4.7. Measurement of Phytohormones

The concentrations of phytohormones, including JA, salicylic acid (SA) and abscisic acid (ABA) were measured using the corresponding kits obtained from the Nanjing Jiancheng Biological Engineering Institute (NJBI, Nanjing, China), with 4 replications for each treatment combination. Leaf samples (0.15 g) from each sample were ground into a homogenized powder in liquid nitrogen and transferred into a 2 mL centrifuge tube with 1.5 mL 0.1 mol/L of phosphate buffered saline (PBS) (pH 7.2). After centrifugation (6000 rpm, 15 min, 4 °C), 10 μL of the resulting supernatant was loaded into the well of the ELISA plate to which 40 μL of PBS had been previously added. The ELISA plate was wrapped with aluminium foil and then incubated at 37 °C for 30 min. The plate was washed five times with PBS. Then, 100 μL of chromogenic solution was added to each well, and the plate was incubated at 37 °C for 15 min in the dark.
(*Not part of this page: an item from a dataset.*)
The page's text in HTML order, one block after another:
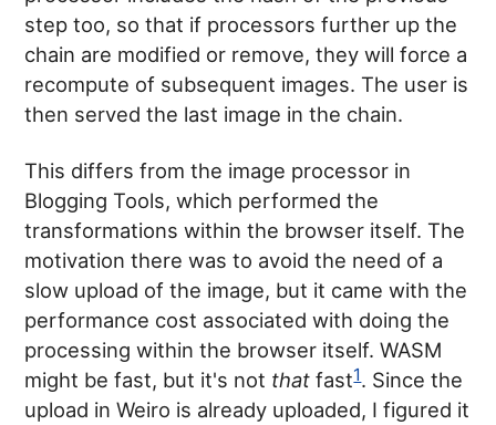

Finally, 50 μL of termination solution was added to each well. The absorbance of phytohormones was measured at 450 nm with a microplate reader (Molecular Devices, San Jose, CA, USA). The concentration of phytohormones was calculated using a five-point standard curve (JA: 62.5, 125, 250, 500 and 1000 pmol/L; SA: 75, 150, 300, 600, 1200 pmol/L; ABA: 18.75, 37.5, 75, 150 and 300 μg/L) that was developed with the corresponding standards (supplied with the kits). The test results were validated with both positive and negative controls.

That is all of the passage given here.